This exclusion does not apply if the damaged work or the work out of which the damage arises was performed on your behalf by a subcontractor.
(Emphases supplied.)[4]
The parties filed cross-motions for summary judgment.[5] Auto-Owners argued that the Homeowner originally sued the Builder in the underlying lawsuit for "defective construction and poor workmanship for work done in the installation of the windows." Similarly, in its memorandum in support of its cross-motion for partial summary judgment, Pozzi contended that coverage existed because of the defective installation performed by the Subcontractor, rather than asserting that the windows themselves were damaged or defective.
The federal district court granted Pozzi's cross-motion for summary judgment and found that the policies provided coverage for the Subcontractor's defective work. See Pozzi Window,
ANALYSIS
The question certified by the Eleventh Circuit asks whether a post-1986 standard form CGL policy with products-completed operations hazard coverage, issued to a general contractor, provides coverage for the repair or replacement of a subcontractor's defective work. This is an issue of insurance policy construction, which is a question of law subject to de novo review. See Fayad v. Clarendon Nat'l Ins. Co.,
The J.S.U.B. Decision
In J.S.U.B., after the contractor completed the construction of several homes, damage to the foundations, drywall, and other interior portions of the homes appeared. See
The issue presented to this Court was "whether a post-1986 standard form commercial general liability policy with products-completed operations hazard coverage, issued to a general contractor, provides coverage when a claim is made against the contractor for damage to the completed project caused by a subcontractor's defective work." Id. at 877. We addressed this question in two parts. We first determined whether faulty workmanship can constitute an "occurrence." See id. at 883. After reviewing our decisions in LaMarche and decisions from other jurisdictions, we held that *1247 "faulty workmanship that is neither intended nor expected from the standpoint of the contractor can constitute an `accident' and, thus, an `occurrence' under a post-1986 CGL policy." Id. at 888. In doing so, we rejected the insurer's assertion that a subcontractor's faulty workmanship can never be an "occurrence," which is defined as "an accident," because faulty workmanship results in reasonably foreseeable damages and is a breach of contract not covered by general liability policies. We explained that we previously "rejected the use of the concept of `natural and probable consequences' or `foreseeability' in insurance contract interpretation in CTC Development," id. at 883, and that nothing in the language of the insuring agreement differentiated between tort and contract claims. See id. at 884. We also noted that "a construction of the insuring agreement that precludes recovery for damage caused to the completed project by the subcontractor's defective work renders the `products-completed operations hazard' exception to exclusion (j)(6) and the subcontractor exception to exclusion (l) meaningless." Id. at 887. Accordingly, we concluded that the subcontractors' defective soil preparation, which was neither intended nor expected by J.S.U.B., was an "occurrence." Id. at 888.

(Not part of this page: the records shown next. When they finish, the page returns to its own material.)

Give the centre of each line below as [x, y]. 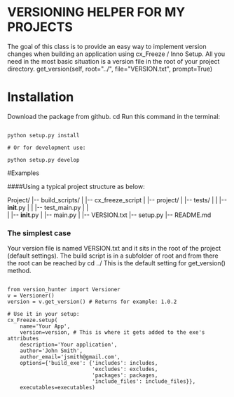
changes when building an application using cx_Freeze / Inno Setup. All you [116, 54]
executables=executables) [58, 388]
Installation [41, 97]
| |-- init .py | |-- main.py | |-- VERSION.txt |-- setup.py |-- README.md [109, 215]
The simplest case [39, 233]
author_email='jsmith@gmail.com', [70, 357]
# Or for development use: [47, 148]
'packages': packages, [125, 375]
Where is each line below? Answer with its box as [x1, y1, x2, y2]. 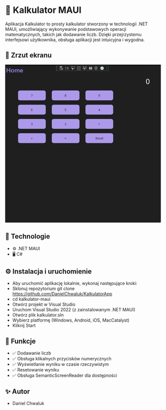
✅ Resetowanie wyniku [12, 367, 59, 373]
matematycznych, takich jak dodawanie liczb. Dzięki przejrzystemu [5, 31, 142, 37]
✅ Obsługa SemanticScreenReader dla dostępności [12, 372, 118, 379]
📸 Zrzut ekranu [5, 51, 52, 60]
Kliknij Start [12, 323, 36, 329]
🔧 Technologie [5, 232, 50, 241]
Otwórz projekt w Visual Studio [12, 301, 76, 307]
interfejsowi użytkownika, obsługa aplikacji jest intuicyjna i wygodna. [5, 37, 145, 43]
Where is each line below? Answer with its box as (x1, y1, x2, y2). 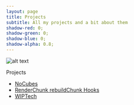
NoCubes (14, 80, 38, 87)
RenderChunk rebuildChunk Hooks (14, 86, 100, 93)
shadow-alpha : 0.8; (6, 42, 54, 48)
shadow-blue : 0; (6, 36, 46, 42)
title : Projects (6, 14, 46, 20)
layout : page (6, 8, 38, 15)
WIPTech (14, 92, 37, 100)
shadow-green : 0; (6, 31, 49, 36)
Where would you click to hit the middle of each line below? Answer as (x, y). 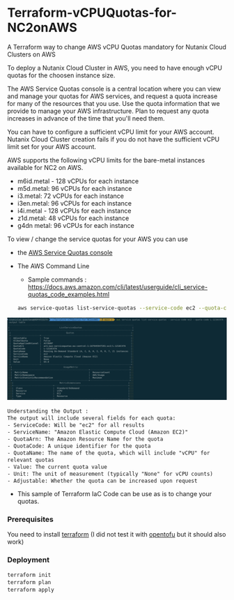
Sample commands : (57, 279)
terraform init (29, 575)
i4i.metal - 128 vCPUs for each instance (74, 210)
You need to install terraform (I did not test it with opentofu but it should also (117, 534)
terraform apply (31, 590)
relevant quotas (31, 460)
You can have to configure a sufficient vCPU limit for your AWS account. (111, 132)
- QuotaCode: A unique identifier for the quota (79, 446)
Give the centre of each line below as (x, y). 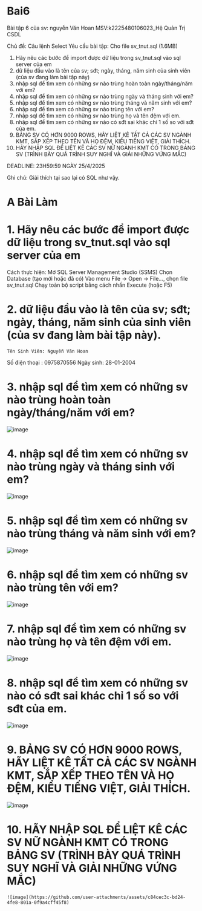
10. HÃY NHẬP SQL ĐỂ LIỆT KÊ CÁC (97, 829)
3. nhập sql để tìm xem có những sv (97, 387)
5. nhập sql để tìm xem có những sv (97, 521)
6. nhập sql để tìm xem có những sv (97, 575)
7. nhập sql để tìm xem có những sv (97, 629)
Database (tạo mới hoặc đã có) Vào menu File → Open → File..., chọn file (97, 279)
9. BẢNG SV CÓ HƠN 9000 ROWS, (94, 750)
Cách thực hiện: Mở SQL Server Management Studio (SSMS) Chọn (90, 272)
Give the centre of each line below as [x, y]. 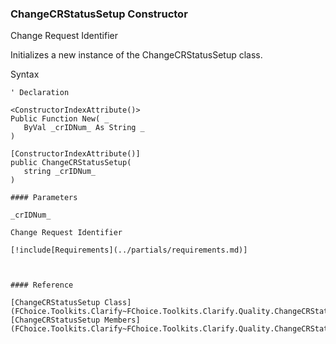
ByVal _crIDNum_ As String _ [84, 128]
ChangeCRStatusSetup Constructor [99, 14]
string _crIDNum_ [60, 172]
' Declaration [40, 93]
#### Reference [42, 285]
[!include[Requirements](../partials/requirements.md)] [129, 250]
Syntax [25, 74]
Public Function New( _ [60, 119]
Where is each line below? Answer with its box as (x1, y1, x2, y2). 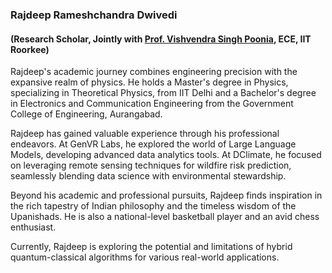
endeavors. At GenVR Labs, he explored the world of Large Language (10, 138, 297, 150)
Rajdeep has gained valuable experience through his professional (10, 128, 280, 140)
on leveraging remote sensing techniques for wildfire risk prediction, (10, 159, 292, 172)
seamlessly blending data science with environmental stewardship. (10, 170, 287, 182)
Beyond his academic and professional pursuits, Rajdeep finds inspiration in (10, 189, 323, 202)
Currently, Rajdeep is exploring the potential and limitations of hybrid (10, 241, 293, 253)
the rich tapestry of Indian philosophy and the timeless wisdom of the (10, 200, 297, 212)
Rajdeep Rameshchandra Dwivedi (10, 8, 178, 22)
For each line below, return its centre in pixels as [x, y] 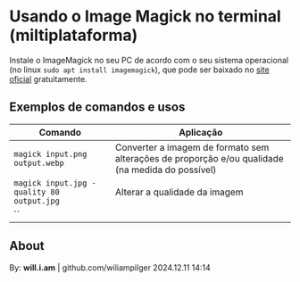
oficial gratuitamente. [48, 79]
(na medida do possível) [166, 170]
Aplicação [200, 132]
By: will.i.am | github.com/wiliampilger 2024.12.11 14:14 [110, 267]
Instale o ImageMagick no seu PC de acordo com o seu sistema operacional [149, 60]
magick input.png [50, 154]
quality [30, 192]
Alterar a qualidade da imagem [179, 192]
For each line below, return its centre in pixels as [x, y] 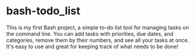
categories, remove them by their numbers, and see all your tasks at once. [98, 40]
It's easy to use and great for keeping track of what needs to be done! [92, 46]
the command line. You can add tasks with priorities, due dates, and [90, 33]
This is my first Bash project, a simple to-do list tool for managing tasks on [98, 27]
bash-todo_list [43, 11]
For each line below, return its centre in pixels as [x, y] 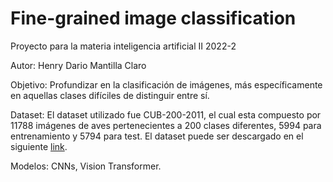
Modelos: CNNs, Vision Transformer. [86, 166]
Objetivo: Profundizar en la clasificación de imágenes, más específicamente [166, 84]
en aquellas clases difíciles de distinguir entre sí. [110, 95]
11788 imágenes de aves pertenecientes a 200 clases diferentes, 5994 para [166, 125]
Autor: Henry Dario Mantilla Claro [78, 65]
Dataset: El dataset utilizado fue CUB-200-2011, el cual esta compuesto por [166, 114]
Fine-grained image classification [153, 18]
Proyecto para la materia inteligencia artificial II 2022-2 [123, 46]
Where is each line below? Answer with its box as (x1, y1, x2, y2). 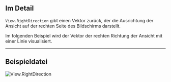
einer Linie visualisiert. (5, 38, 52, 44)
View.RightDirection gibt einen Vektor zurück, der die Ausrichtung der (5, 17, 154, 23)
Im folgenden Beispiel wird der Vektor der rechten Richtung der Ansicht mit (5, 32, 163, 38)
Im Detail (5, 4, 34, 13)
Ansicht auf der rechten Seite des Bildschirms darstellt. (5, 23, 121, 29)
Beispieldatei (5, 58, 48, 66)
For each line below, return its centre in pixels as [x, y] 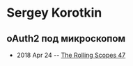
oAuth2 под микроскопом [66, 39]
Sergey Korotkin [54, 13]
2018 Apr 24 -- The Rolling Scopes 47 [71, 55]
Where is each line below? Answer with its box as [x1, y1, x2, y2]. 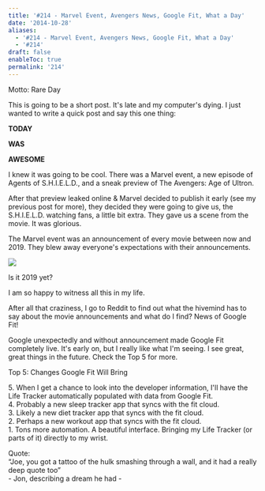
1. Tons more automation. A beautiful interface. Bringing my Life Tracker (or [8, 425, 252, 434]
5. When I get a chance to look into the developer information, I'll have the [8, 383, 248, 392]
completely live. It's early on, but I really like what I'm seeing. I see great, [8, 343, 244, 353]
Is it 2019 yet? [8, 272, 54, 281]
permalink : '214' [8, 63, 65, 71]
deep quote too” [8, 465, 62, 474]
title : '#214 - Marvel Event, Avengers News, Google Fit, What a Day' [8, 11, 245, 20]
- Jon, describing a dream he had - [8, 474, 122, 483]
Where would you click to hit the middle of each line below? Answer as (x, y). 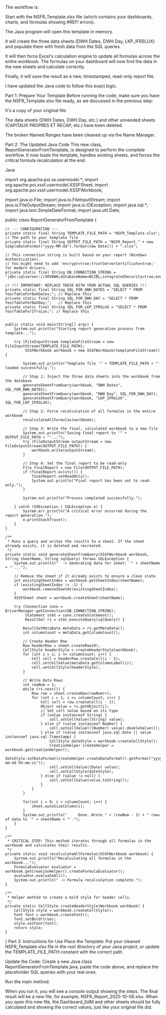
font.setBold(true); (35, 919)
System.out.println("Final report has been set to (85, 481)
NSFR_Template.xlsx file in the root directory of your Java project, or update (82, 947)
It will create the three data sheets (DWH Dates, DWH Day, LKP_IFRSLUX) (80, 41)
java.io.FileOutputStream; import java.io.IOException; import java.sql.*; (77, 205)
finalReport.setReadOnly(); (61, 476)
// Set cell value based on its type (79, 711)
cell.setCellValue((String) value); (87, 719)
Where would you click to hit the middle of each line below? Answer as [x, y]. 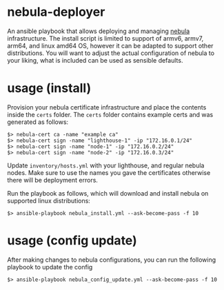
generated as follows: [38, 122]
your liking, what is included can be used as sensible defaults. [95, 60]
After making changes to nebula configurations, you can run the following [112, 260]
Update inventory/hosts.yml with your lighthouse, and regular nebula [106, 165]
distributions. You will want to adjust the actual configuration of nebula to [111, 53]
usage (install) [49, 89]
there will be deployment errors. [53, 180]
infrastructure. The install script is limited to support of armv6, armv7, [105, 38]
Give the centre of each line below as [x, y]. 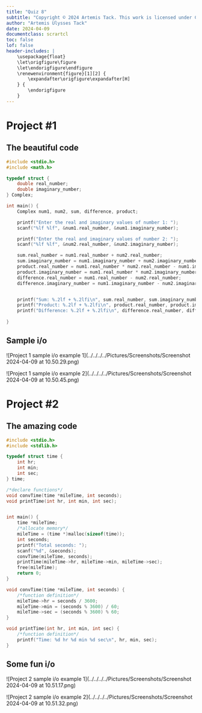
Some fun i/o [31, 664]
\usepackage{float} [41, 57]
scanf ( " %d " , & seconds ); [47, 551]
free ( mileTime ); [38, 568]
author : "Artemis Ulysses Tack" [47, 23]
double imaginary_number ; [50, 190]
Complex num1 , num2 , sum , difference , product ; [78, 212]
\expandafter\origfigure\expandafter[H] [79, 79]
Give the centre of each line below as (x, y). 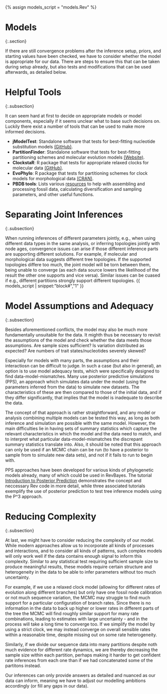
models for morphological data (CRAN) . (53, 178)
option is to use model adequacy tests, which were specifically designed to (82, 371)
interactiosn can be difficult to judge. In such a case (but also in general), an (83, 365)
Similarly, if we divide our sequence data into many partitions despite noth (81, 644)
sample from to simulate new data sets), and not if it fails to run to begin (79, 455)
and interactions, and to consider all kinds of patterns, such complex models (84, 551)
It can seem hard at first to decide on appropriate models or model (74, 116)
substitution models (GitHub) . (43, 146)
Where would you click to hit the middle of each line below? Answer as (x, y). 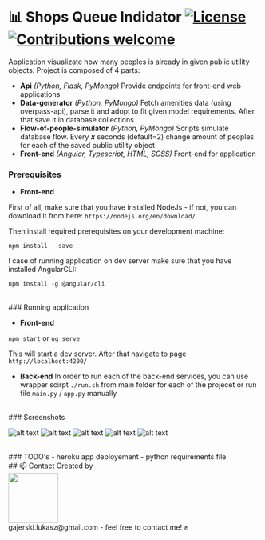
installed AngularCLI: (43, 270)
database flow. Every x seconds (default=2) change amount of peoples (137, 136)
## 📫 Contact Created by (51, 466)
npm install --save (41, 246)
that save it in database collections (77, 119)
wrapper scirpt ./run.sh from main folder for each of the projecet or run (138, 385)
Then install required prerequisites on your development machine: (117, 231)
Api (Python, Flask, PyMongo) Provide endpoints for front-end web (131, 86)
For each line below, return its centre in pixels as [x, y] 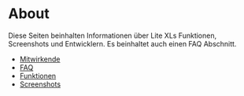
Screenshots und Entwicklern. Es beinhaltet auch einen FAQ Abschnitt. [122, 43]
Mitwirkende [40, 59]
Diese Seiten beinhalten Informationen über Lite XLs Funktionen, [113, 35]

We then addressed whether the subcontractors' defective soil preparation caused "property damage" within the meaning of the policy. See id. at 888-89. We held that faulty workmanship or defective work that has damaged the completed project has caused "physical injury to tangible property" within the plain meaning of the definition in the policy. See id. at 889. In reaching this conclusion, we rejected the insurer's arguments that faulty workmanship that injures only the work product itself does not result in "property damage" and that "there can never be `property damage' in cases of faulty construction because the defective work rendered the entire project damaged from its inception." Id. We also observed that "[i]f there is no damage beyond the faulty workmanship or defective work, then there may be no resulting `property damage.'" Id. Because structural damage to the completed homes was caused by the defective work, we concluded that there was "physical injury to tangible property" and thus the claim against the contractor for the structural damage was a claim for "property damage" within the meaning of the policies. See id. at 890.
This Case
The Eleventh Circuit characterizes the "defective work" in this case in two distinct manners. The opinion initially notes that the issue in the case is "whether the Policies cover [the Builder's] liability for the repair or replacement of the defectively installed windows." Pozzi,
At each stage of the litigation, from the underlying complaint filed by the *1248 Homeowner through the Eleventh Circuit's decision in this suit between Pozzi and Auto-Owners, there have been conflicting allegations about whether the windows were defective before they were installed. If the windows were purchased by the Homeowner and were not defective before being installed, coverage would exist for the cost of repair or replacement of the windows because there is physical injury to tangible property (the windows) caused by defective installation by a subcontractor. In that instance, damage to the windows caused by the defective installation is the same as damage to other portions of the home caused by the leaking windows. However, a different result would follow if the windows were defective prior to being installed and the damage to the completed project was therefore caused by defective windows rather than faulty installation alone.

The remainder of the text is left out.